I agree but that is a more mature work. I was going with the early ones that I think might be looked over but now that you brought this up here and before (no one commented on it) I think many have not heard it. I need to look up my copy.


----------



## DLOinQUEENS (Nov 22, 2018)

Please delete - thanks!


----------



## MarkW (Feb 16, 2015)

Tippett's piano concerto -- not completely unknown, but not nearly as well known as it should be.


----------



## Phil loves classical (Feb 8, 2017)

Thanks for the suggestions. Some like Tippett's concerto I haven't heard anything like.


----------



## Janspe (Nov 10, 2012)

I don't know if this counts as unsung, but: Bernd Alois Zimmermann's _Violin Concerto_ is an absolute marvel, definitely one of the greatest 20th century violin concerti in my opinion. There's a recording by Leila Josefowicz available on Ondine, warmly recommended.

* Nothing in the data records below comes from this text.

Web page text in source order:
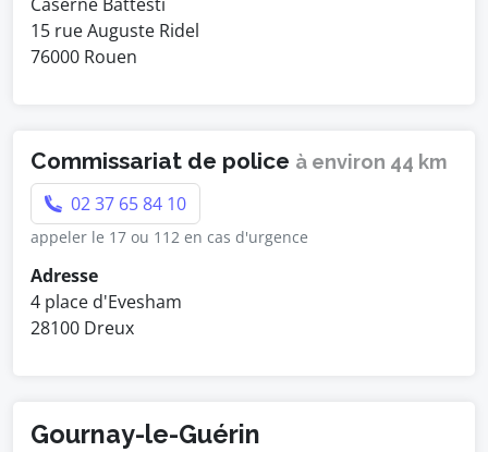
15 rue Auguste Ridel
76000 Rouen
Commissariat de police à environ 44 km
02 37 65 84 10
appeler le 17 ou 112 en cas d'urgence
Adresse
4 place d'Evesham
28100 Dreux
Gournay-le-Guérin
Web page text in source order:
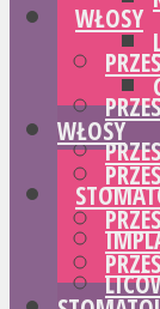
WŁOSY
WŁOSY
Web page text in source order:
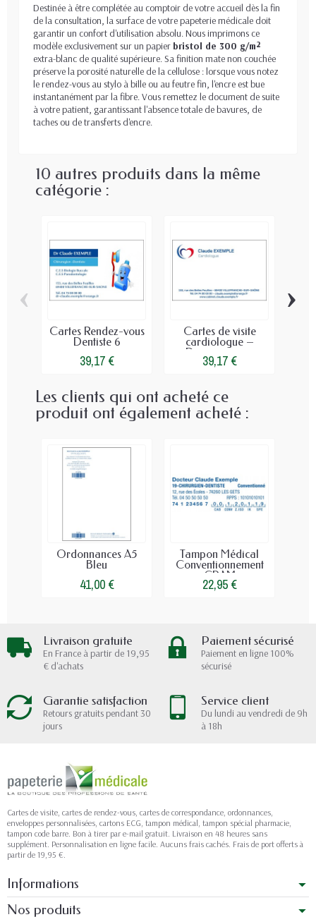
Destinée à être complétée au comptoir de votre accueil dès la fin
de la consultation, la surface de votre papeterie médicale doit
garantir un confort d'utilisation absolu. Nous imprimons ce
modèle exclusivement sur un papier bristol de 300 g/m²
extra-blanc de qualité supérieure. Sa finition mate non couchée
préserve la porosité naturelle de la cellulose : lorsque vous notez
le rendez-vous au stylo à bille ou au feutre fin, l'encre est bue
instantanément par la fibre. Vous remettez le document de suite
à votre patient, garantissant l'absence totale de bavures, de
taches ou de transferts d'encre.
10 autres produits dans la même
catégorie :
Cartes Rendez-vous
Dentiste 6
39,17 €
Cartes de visite
cardiologue –
Design cœur...
39,17 €
‹ ›
Les clients qui ont acheté ce
produit ont également acheté :
Ordonnances A5
Bleu
41,00 €
Tampon Médical
Conventionnement
CPAM
22,95 €
Livraison gratuite
En France à partir de 19,95
€ d'achats
Paiement sécurisé
Paiement en ligne 100%
sécurisé
Garantie satisfaction
Retours gratuits pendant 30
jours
Service client
Du lundi au vendredi de 9h
à 18h
Cartes de visite, cartes de rendez-vous, cartes de correspondance, ordonnances,
enveloppes personnalisées, cartons ECG, tampon médical, tampon spécial pharmacie,
tampon code barre. Bon à tirer par e-mail gratuit. Livraison en 48 heures sans
supplément. Personnalisation en ligne facile. Aucuns frais cachés. Frais de port offerts à
partir de 19,95 €.
Informations
Nos produits
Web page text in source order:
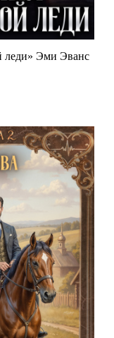
леди» Эми Эванс
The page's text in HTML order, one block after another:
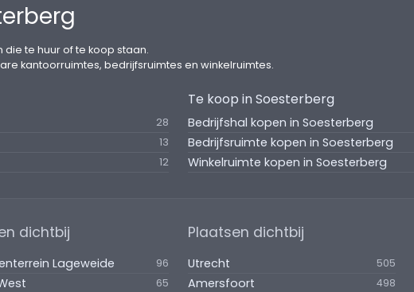
te huur of te koop staan.
kantoorruimtes, bedrijfsruimtes en winkelruimtes.
28
13
12
Te koop in Soesterberg
Bedrijfshal kopen in Soesterberg
Bedrijfsruimte kopen in Soesterberg
Winkelruimte kopen in Soesterberg
dichtbij
Lageweide 96
65
Plaatsen dichtbij
Utrecht 505
Amersfoort 498
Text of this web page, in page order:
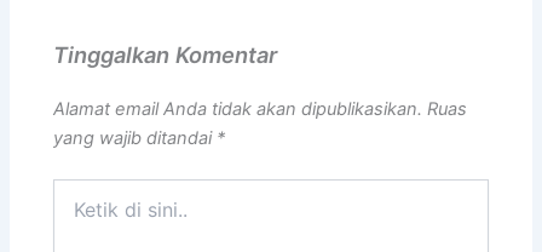
Tinggalkan Komentar
Alamat email Anda tidak akan dipublikasikan. Ruas
yang wajib ditandai *
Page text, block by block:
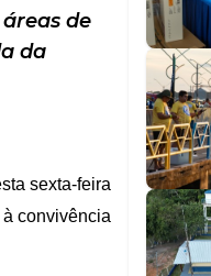
de
da
sexta-feira
convivência
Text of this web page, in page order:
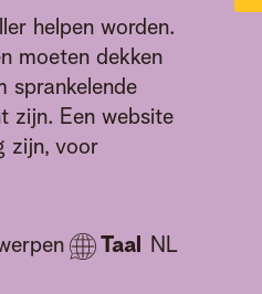
helpen worden.
moeten dekken
sprankelende
zijn. Een website
zijn, voor
Taal NL
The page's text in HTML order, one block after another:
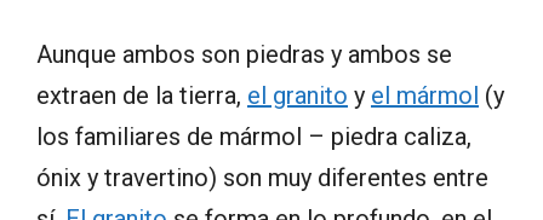
Aunque ambos son piedras y ambos se
extraen de la tierra, el granito y el mármol (y
los familiares de mármol – piedra caliza,
ónix y travertino) son muy diferentes entre
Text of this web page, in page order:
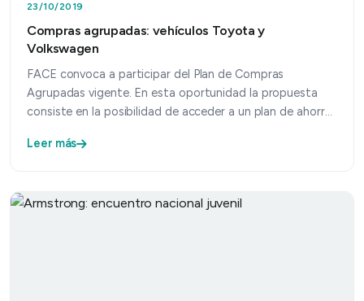
23/10/2019
Compras agrupadas: vehículos Toyota y
Volkswagen
FACE convoca a participar del Plan de Compras
Agrupadas vigente. En esta oportunidad la propuesta
consiste en la posibilidad de acceder a un plan de ahorro
Leer más
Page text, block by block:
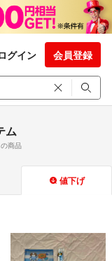
グイン 会員登録
ム
商品
値下げ
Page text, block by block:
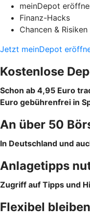
meinDepot
Finanz-Hacks
Chancen & Risiken
Jetzt meinDepot
Kostenlose
Schon ab 4,95 Euro
Euro gebührenfrei in
An über 50
In Deutschland und
Anlagetipps
Zugriff auf Tipps und
Flexibel bleiben
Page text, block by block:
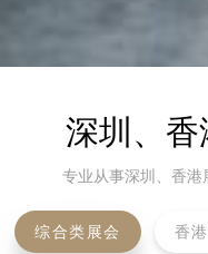
深圳、
专业从事深圳、香
综合类展会 香
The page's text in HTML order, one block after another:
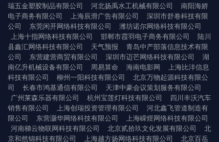
瑞五金塑胶制品有限公司
河北扬禹水工机械有限公司
南阳海娇
电子商务有限公司
上海辰滑广告有限公司
深圳市舒卷科技有限
公司
东莞闲开网络科技有限公司
潍坊诺尔网络科技有限公司
上海十指网络科技有限公司
邯郸市霞羽电子商务有限公司
陆川
县鑫汇网络科技有限公司
天气预报
青岛中产部落信息技术有限
公司
东营建营商贸有限公司 深圳市迈芒网络科技有限公司
湖
南亿升机械设备有限公司
周易算命 海南电影网
上海比沣信息
科技有限公司
柳州一阳科技有限公司
北京万物起源科技有限公
司
长春市鸿基通信有限公司
天津中豪会议策划服务有限公司
广州莱森乐器有限公司
杭州宝莲灯科技有限公司
四川丰沃汽车
销售有限公司
上海创瑞投资管理有限公司
河北鑫飞管道制造有
限公司
东营灏华网络科技有限公司
上海嵘煜网络科技有限公司
河南梯云物联网科技有限公司
北京贰拾玖文化发展有限公司
北
京和然锦科技有限公司
上海越方扬网络科技有限公司 北京百岳
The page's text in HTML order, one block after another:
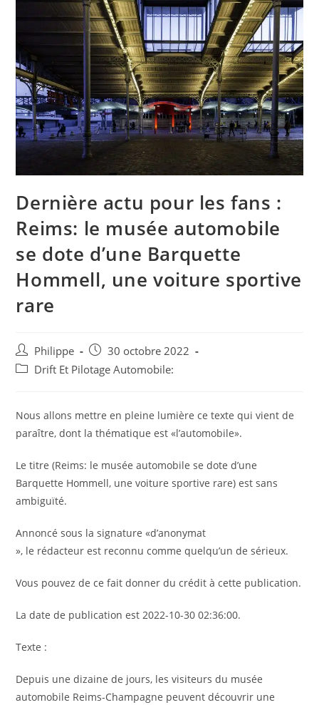
Dernière actu pour les fans :
Reims: le musée automobile
se dote d’une Barquette
Hommell, une voiture sportive
rare
Auteur/autrice
de
Philippe
Post
published:
30 octobre 2022
PostDrift Et Pilotage Automobile:
Nous allons mettre en pleine lumière ce texte qui vient de
paraître, dont la thématique est «l’automobile».
Le titre (Reims: le musée automobile se dote d’une
Barquette Hommell, une voiture sportive rare) est sans
ambiguïté.
Annoncé sous la signature «d’anonymat
», le rédacteur est reconnu comme quelqu’un de sérieux.
Vous pouvez de ce fait donner du crédit à cette publication.
La date de publication est 2022-10-30 02:36:00.
Texte :
Depuis une dizaine de jours, les visiteurs du musée
automobile Reims-Champagne peuvent découvrir une
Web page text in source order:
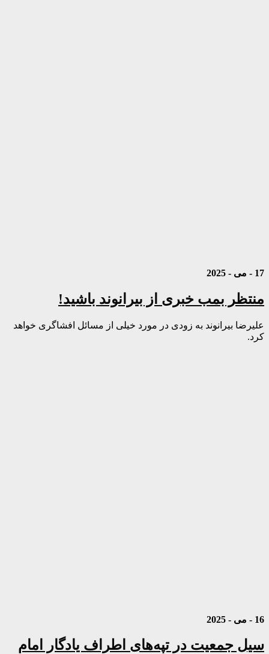
17 - می - 2025
منتظر بمب خبری از بیرانوند باشید!
علیرضا بیرانوند به زودی در مورد خیلی از مسائل افشاگری خواهد
کرد.
16 - می - 2025
سیل جمعیت در تپه‌های اطراف یادگار امام
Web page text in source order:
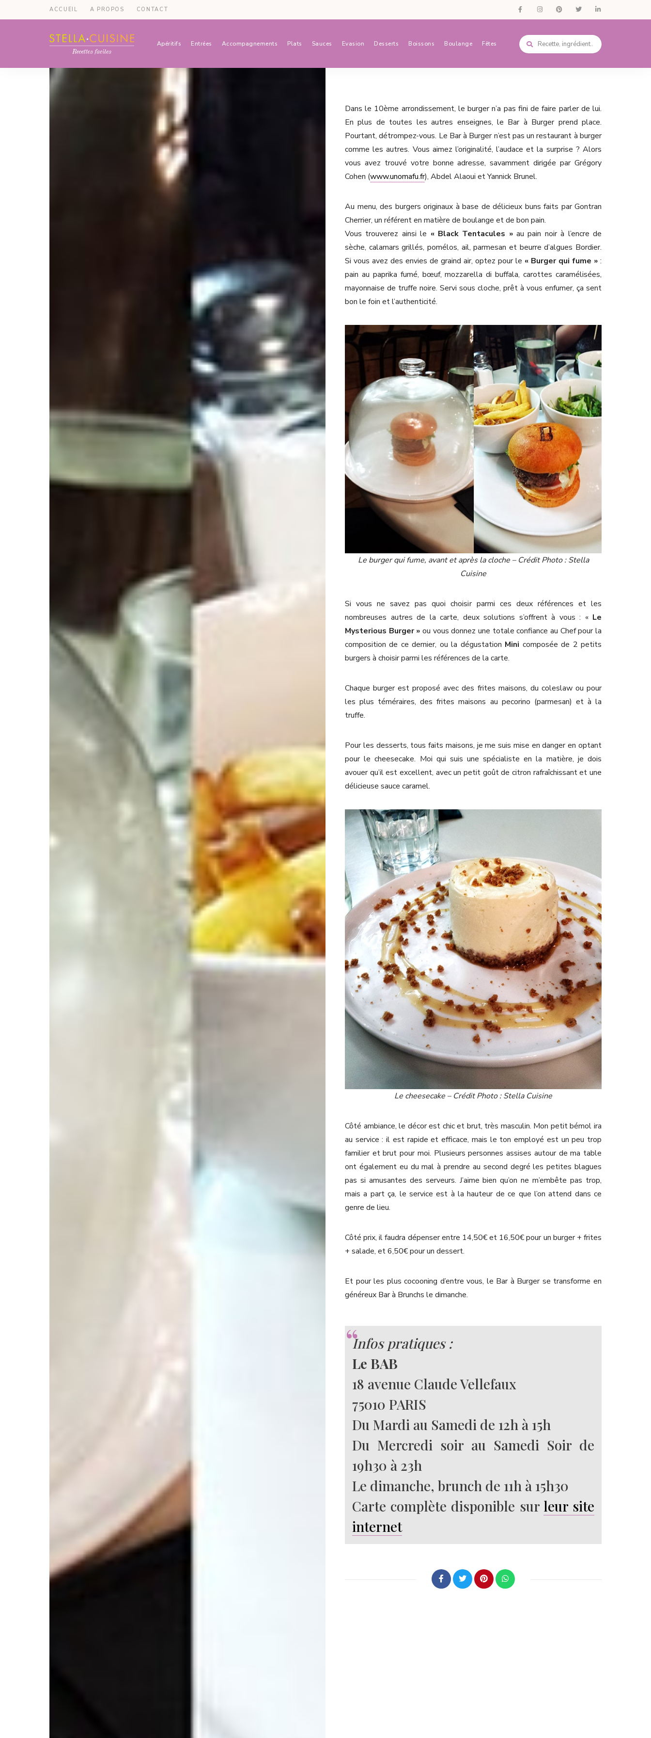
ACCUEIL A PROPOS CONTACT
Recettes
faciles,
recettes
Recettes
par
Stella
Cuisine
Apéritifs Entrées Accompagnements Plats Sauces Evasion Desserts Boissons Boulange Fêtes
Dans le 10ème arrondissement, le burger n’a pas fini de faire parler de lui.
En plus de toutes les autres enseignes, le Bar à Burger prend place.
Pourtant, détrompez-vous. Le Bar à Burger n’est pas un restaurant à burger
comme les autres. Vous aimez l’originalité, l’audace et la surprise ? Alors
vous avez trouvé votre bonne adresse, savamment dirigée par Grégory
Cohen (www.unomafu.fr), Abdel Alaoui et Yannick Brunel.
Au menu, des burgers originaux à base de délicieux buns faits par Gontran
Cherrier, un référent en matière de boulange et de bon pain.
Vous trouverez ainsi le « Black Tentacules »au pain noir à l’encre de
sèche, calamars grillés, pomélos, ail, parmesan et beurre d’algues Bordier.
Si vous avez des envies de graind air, optez pour le « Burger qui fume » :
pain au paprika fumé, bœuf, mozzarella di buffala, carottes caramélisées,
mayonnaise de truffe noire. Servi sous cloche, prêt à vous enfumer, ça sent
bon le foin et l’authenticité.
Le burger qui fume, avant et après la cloche – Crédit Photo : Stella
Cuisine
Si vous ne savez pas quoi choisir parmi ces deux références et les
nombreuses autres de la carte, deux solutions s’offrent à vous : « Le
Mysterious Burger » ou vous donnez une totale confiance au Chef pour la
composition de ce dernier, ou la dégustation Mini composée de 2 petits
burgers à choisir parmi les références de la carte.
Chaque burger est proposé avec des frites maisons, du coleslaw ou pour
les plus téméraires, des frites maisons au pecorino (parmesan) et à la
truffe.
Pour les desserts, tous faits maisons, je me suis mise en danger en optant
pour le cheesecake. Moi qui suis une spécialiste en la matière, je dois
avouer qu’il est excellent, avec un petit goût de citron rafraîchissant et une
délicieuse sauce caramel.
Le cheesecake – Crédit Photo : Stella Cuisine
Côté ambiance, le décor est chic et brut, très masculin. Mon petit bémol ira
au service : il est rapide et efficace, mais le ton employé est un peu trop
familier et brut pour moi. Plusieurs personnes assises autour de ma table
ont également eu du mal à prendre au second degré les petites blagues
pas si amusantes des serveurs. J’aime bien qu’on ne m’embête pas trop,
mais a part ça, le service est à la hauteur de ce que l’on attend dans ce
genre de lieu.
Côté prix, il faudra dépenser entre 14,50€ et 16,50€ pour un burger + frites
+ salade, et 6,50€ pour un dessert.
Et pour les plus cocooning d’entre vous, le Bar à Burger se transforme en
généreux Bar à Brunchs le dimanche.
Infos pratiques :
Le BAB
18 avenue Claude Vellefaux
75010 PARIS
Du Mardi au Samedi de 12h à 15h
Du Mercredi soir au Samedi Soir de
19h30 à 23h
Le dimanche, brunch de 11h à 15h30
Carte complète disponible sur leur site
internet
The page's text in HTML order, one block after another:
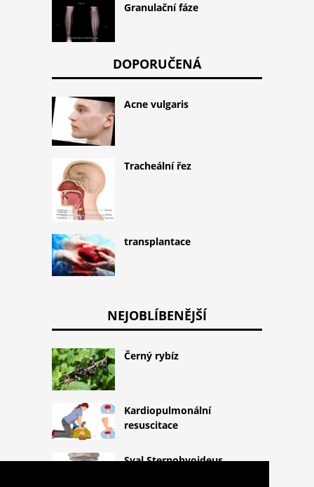
Granulační fáze
DOPORUČENÁ
Acne vulgaris
Tracheální řez
transplantace
NEJOBLÍBENĚJŠÍ
Černý rybíz
Kardiopulmonální
resuscitace
Sval Sternohyoideus
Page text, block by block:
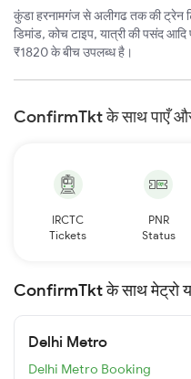
कुंडा हरनामगंज से अलीगढ तक की ट्रेन
डिमांड, कोच टाइप, यात्री की पसंद
₹1820 के बीच उपलब्ध है।
ConfirmTkt के साथ पाएँ
IRCTC
Tickets
PNR
Status
ConfirmTkt के साथ मेट्रो
Delhi Metro
Delhi Metro Booking
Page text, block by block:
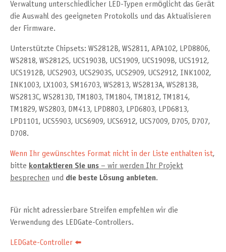
Verwaltung unterschiedlicher LED-Typen ermöglicht das Gerät
die Auswahl des geeigneten Protokolls und das Aktualisieren
der Firmware.
Unterstützte Chipsets: WS2812B, WS2811, APA102, LPD8806,
WS2818, WS2812S, UCS1903B, UCS1909, UCS1909B, UCS1912,
UCS1912B, UCS2903, UCS2903S, UCS2909, UCS2912, INK1002,
INK1003, LX1003, SM16703, WS2813, WS2813A, WS2813B,
WS2813C, WS2813D, TM1803, TM1804, TM1812, TM1814,
TM1829, WS2803, DM413, LPD8803, LPD6803, LPD6813,
LPD1101, UCS5903, UCS6909, UCS6912, UCS7009, D705, D707,
D708.
Wenn Ihr gewünschtes Format nicht in der Liste enthalten ist,
bitte kontaktieren Sie uns – wir werden Ihr Projekt
besprechen und die beste Lösung anbieten.
Für nicht adressierbare Streifen empfehlen wir die
Verwendung des LEDGate-Controllers.
LEDGate-Controller ⬅️
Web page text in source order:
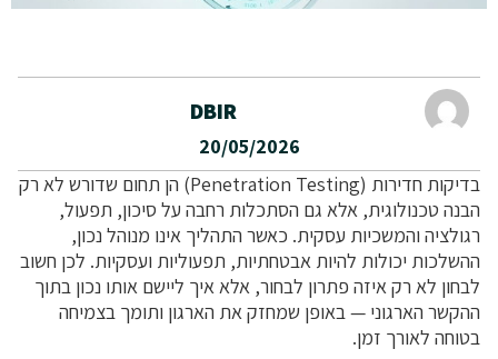
DBIR
20/05/2026
בדיקות חדירות (Penetration Testing) הן תחום שדורש לא רק
הבנה טכנולוגית, אלא גם הסתכלות רחבה על סיכון, תפעול,
רגולציה והמשכיות עסקית. כאשר התהליך אינו מנוהל נכון,
ההשלכות יכולות להיות אבטחתיות, תפעוליות ועסקיות. לכן חשוב
לבחון לא רק איזה פתרון לבחור, אלא איך ליישם אותו נכון בתוך
ההקשר הארגוני — באופן שמחזק את הארגון ותומך בצמיחה
בטוחה לאורך זמן.
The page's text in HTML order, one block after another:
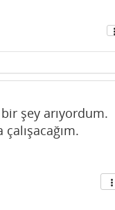
şey arıyordum.
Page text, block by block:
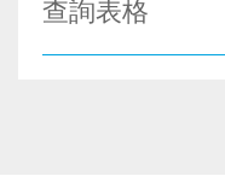
查詢表格
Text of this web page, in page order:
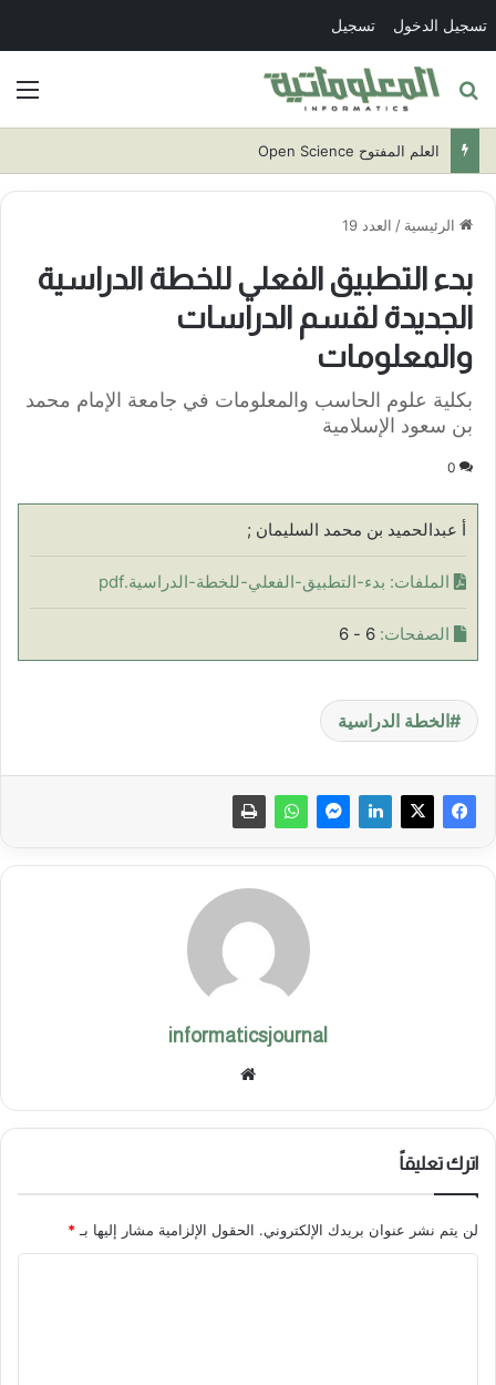
تسجيل الدخول تسجيل
بحث عن
العلم المفتوح Open Science
الرئيسية / العدد 19
بدء التطبيق الفعلي للخطة الدراسية
الجديدة لقسم الدراسات
والمعلومات
بكلية علوم الحاسب والمعلومات في جامعة الإمام محمد
بن سعود الإسلامية
0
أ عبدالحميد بن محمد السليمان ;
الملفات: بدء-التطبيق-الفعلي-للخطة-الدراسية.pdf
الصفحات: 6 - 6
الخطة الدراسية
informaticsjournal
الوي
اترك تعليقاً
لن يتم نشر عنوان بريدك الإلكتروني. الحقول الإلزامية مشار إليها بـ *
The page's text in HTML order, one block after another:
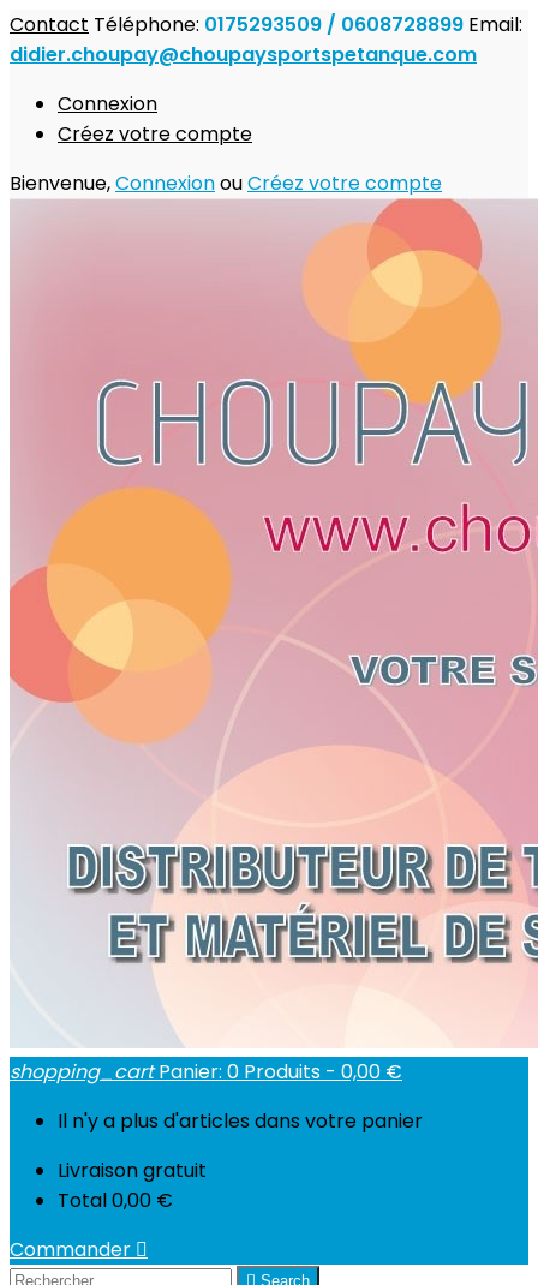
Contact Téléphone: 0175293509 / 0608728899 Email:
didier.choupay@choupaysportspetanque.com
Connexion
Créez votre compte
Bienvenue,ConnexionouCréez votre compte
shopping_cart Panier: 0 Produits - 0,00 €
Il n'y a plus d'articles dans votre panier
Livraisongratuit
Total0,00 €
Commander 
 Search
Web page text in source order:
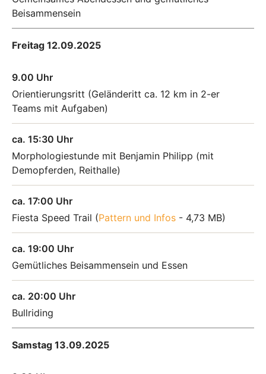
Beisammensein
Freitag 12.09.2025
9.00 Uhr
Orientierungsritt (Geländeritt ca. 12 km in 2-er
Teams mit Aufgaben)
ca. 15:30 Uhr
Morphologiestunde mit Benjamin Philipp (mit
Demopferden, Reithalle)
ca. 17:00 Uhr
Fiesta Speed Trail (Pattern und Infos - 4,73 MB)
ca. 19:00 Uhr
Gemütliches Beisammensein und Essen
ca. 20:00 Uhr
Bullriding
Samstag 13.09.2025
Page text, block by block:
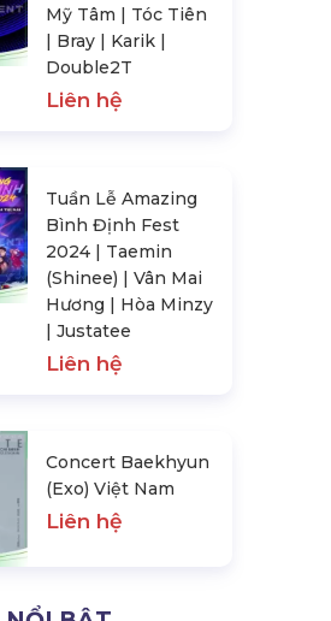
Concert Baekhyun (Exo) Việt Nam
Mỹ Tâm | Tóc Tiên
| Bray | Karik |
Double2T
Liên hệ
Tuần Lễ Amazing
Bình Định Fest
2024 | Taemin
(Shinee) | Vân Mai
Hương | Hòa Minzy
| Justatee
Liên hệ
Concert Baekhyun
(Exo) Việt Nam
Liên hệ

Also I have to mention a piece from my native Finland: Jukka Tiensuu's orchestral score _Alma III: Soma_ is really fun and worth getting to know.


----------



## Roger Knox (Jul 19, 2017)

DLOinQUEENS said:


> The 2nd movement from Raff's 8th is so energetic and lively, with a gorgeous melody, it's a crime that more people don't know about it. 14:45 in this vid:


I certainly agree with you about this "During Walpurgis Night" 2nd movement from Joachim Raff's Eighth Symphony. Orchestral tarantellas can be so exciting and this is one of the best.


----------



## superhorn (Mar 23, 2010)

The one symphony by Paul Dukas , ( he seems to have destroyed an earlier one ) , is a stunning masterpiece which was written in 1897 and has been only sporadically performed since . 
It's in three movements without a scherzo with a pensive, melancholy slow movement between two boldly energetic ones . 
There is a kind of unpretentious grandeur and nobility to this symphony which I find highly appealing .
But the only performance in the US I know of in recent years was by Leonard Slatkin and the New York Philharmonic about 20 or so years ago. Slatkin recorded it for RCA with the French National orchestra around the same time . 
I first got to know it back in the 70s on LP from the superb performance on Decca with the late,lamented Walter Weller and the L.P.O., coupled with the much better known Sorcerer's apprentice . I believe this is now available on the Eloquence label, which has reissued so many superb Decca recordings in recent years . By all means get this recording ! If you don't know the Dukas symphony, you don't know what you're missing ! The recording on EMI with Jean Martinon and the ORTF orchestra , former name of the French national , has its admirers too .


----------



## Pat Fairlea (Dec 9, 2015)

MarkW said:


> Tippett's piano concerto -- not completely unknown, but not nearly as well known as it should be.


Hear, hear!
.........................


----------



## Pat Fairlea (Dec 9, 2015)

Maybe it's not obscure enough for this thread, but I'm surprised that Rimsky-Kosakov's Russian Easter Festival Overture isn't better known and more highly praised.


----------



## Gray Bean (May 13, 2020)

Most of the music of Vincent d’Indy.


----------



## Xisten267 (Sep 2, 2018)

A piece by Mozart that I regard as a masterpiece and that IMO deserved much more attention is the opera _Idomeneo_. I think that this is the most gluckian opera by Mozart, with almost uninterrupted fresh action, great choruses and a beautiful orchestration. I also believe that there are some thematic resemblances between some of it's arias and Beethoven's symphony No. 5, Bruckner's symphony No. 4 and Mozart's own symphony No. 40. It's my current favorite opera by Mozart apart from _Die Zauberflöte_.


----------